WHAT NEEDS TO BE DONE =>
Exactly as they appear, transcribe the entries and skip any pictures.

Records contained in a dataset
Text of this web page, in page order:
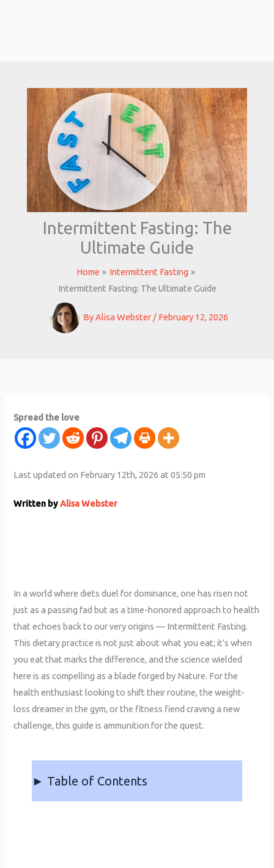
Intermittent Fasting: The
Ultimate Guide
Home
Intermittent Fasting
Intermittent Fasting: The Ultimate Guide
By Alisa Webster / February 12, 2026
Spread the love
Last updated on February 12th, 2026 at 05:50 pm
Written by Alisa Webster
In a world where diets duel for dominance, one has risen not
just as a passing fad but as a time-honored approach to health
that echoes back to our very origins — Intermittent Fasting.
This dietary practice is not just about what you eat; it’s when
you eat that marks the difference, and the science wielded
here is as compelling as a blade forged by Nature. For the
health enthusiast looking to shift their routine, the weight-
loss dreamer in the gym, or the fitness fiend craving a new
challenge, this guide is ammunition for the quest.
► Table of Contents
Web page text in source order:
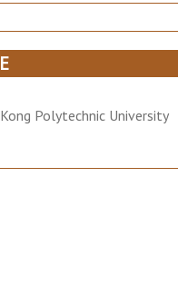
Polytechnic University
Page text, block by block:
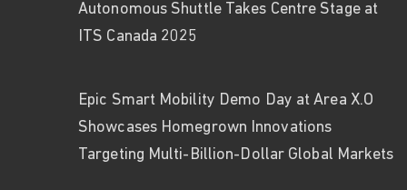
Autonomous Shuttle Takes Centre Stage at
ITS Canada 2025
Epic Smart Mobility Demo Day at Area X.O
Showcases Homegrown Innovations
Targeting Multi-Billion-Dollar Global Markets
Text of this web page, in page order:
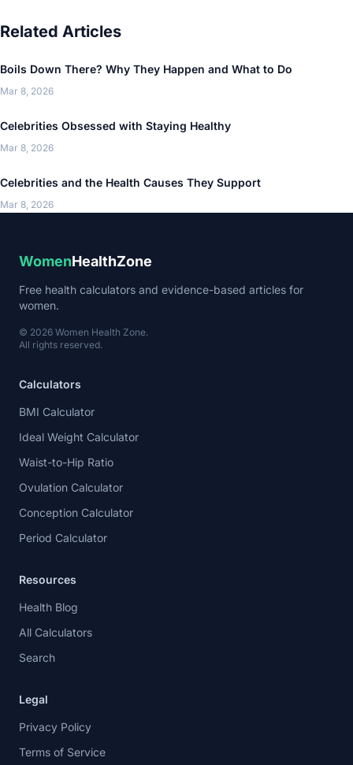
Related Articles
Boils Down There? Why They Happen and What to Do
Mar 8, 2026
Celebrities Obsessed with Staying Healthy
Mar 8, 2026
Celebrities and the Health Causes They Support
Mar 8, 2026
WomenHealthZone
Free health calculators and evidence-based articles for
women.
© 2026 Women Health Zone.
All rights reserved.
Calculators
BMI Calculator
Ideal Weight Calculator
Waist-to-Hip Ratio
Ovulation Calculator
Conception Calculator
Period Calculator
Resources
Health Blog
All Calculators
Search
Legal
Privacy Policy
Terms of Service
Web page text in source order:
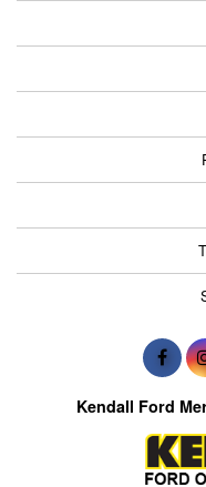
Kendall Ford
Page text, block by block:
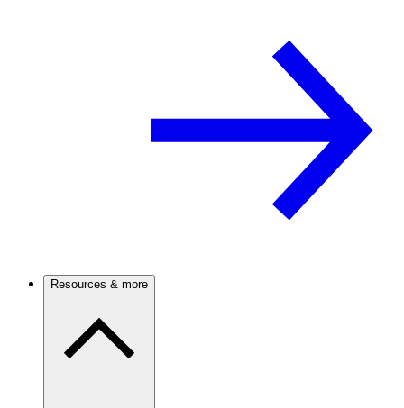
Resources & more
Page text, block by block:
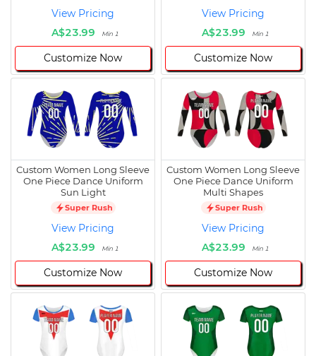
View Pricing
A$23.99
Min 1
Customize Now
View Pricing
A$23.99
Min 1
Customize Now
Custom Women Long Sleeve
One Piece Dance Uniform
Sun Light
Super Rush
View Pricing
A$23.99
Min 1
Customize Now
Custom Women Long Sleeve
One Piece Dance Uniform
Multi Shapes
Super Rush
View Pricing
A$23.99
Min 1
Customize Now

RESPONSE TO THE TASK =>
Text of this web page, in page order:
Intermittent Fasting: The
Ultimate Guide
Home
Intermittent Fasting
Intermittent Fasting: The Ultimate Guide
By Alisa Webster / February 12, 2026
Spread the love
Last updated on February 12th, 2026 at 05:50 pm
Written by Alisa Webster
In a world where diets duel for dominance, one has risen not
just as a passing fad but as a time-honored approach to health
that echoes back to our very origins — Intermittent Fasting.
This dietary practice is not just about what you eat; it’s when
you eat that marks the difference, and the science wielded
here is as compelling as a blade forged by Nature. For the
health enthusiast looking to shift their routine, the weight-
loss dreamer in the gym, or the fitness fiend craving a new
challenge, this guide is ammunition for the quest.
► Table of Contents
Web page text in source order:
Polytechnic University
Page text, block by block:
Autonomous Shuttle Takes Centre Stage at
ITS Canada 2025
Epic Smart Mobility Demo Day at Area X.O
Showcases Homegrown Innovations
Targeting Multi-Billion-Dollar Global Markets
Text of this web page, in page order:
Related Articles
Boils Down There? Why They Happen and What to Do
Mar 8, 2026
Celebrities Obsessed with Staying Healthy
Mar 8, 2026
Celebrities and the Health Causes They Support
Mar 8, 2026
WomenHealthZone
Free health calculators and evidence-based articles for
women.
© 2026 Women Health Zone.
All rights reserved.
Calculators
BMI Calculator
Ideal Weight Calculator
Waist-to-Hip Ratio
Ovulation Calculator
Conception Calculator
Period Calculator
Resources
Health Blog
All Calculators
Search
Legal
Privacy Policy
Terms of Service
Web page text in source order:
Kendall Ford
Page text, block by block:
Resources & more
Page text, block by block:
View Pricing
A$23.99
Min 1
Customize Now
View Pricing
A$23.99
Min 1
Customize Now
Custom Women Long Sleeve
One Piece Dance Uniform
Sun Light
Super Rush
View Pricing
A$23.99
Min 1
Customize Now
Custom Women Long Sleeve
One Piece Dance Uniform
Multi Shapes
Super Rush
View Pricing
A$23.99
Min 1
Customize Now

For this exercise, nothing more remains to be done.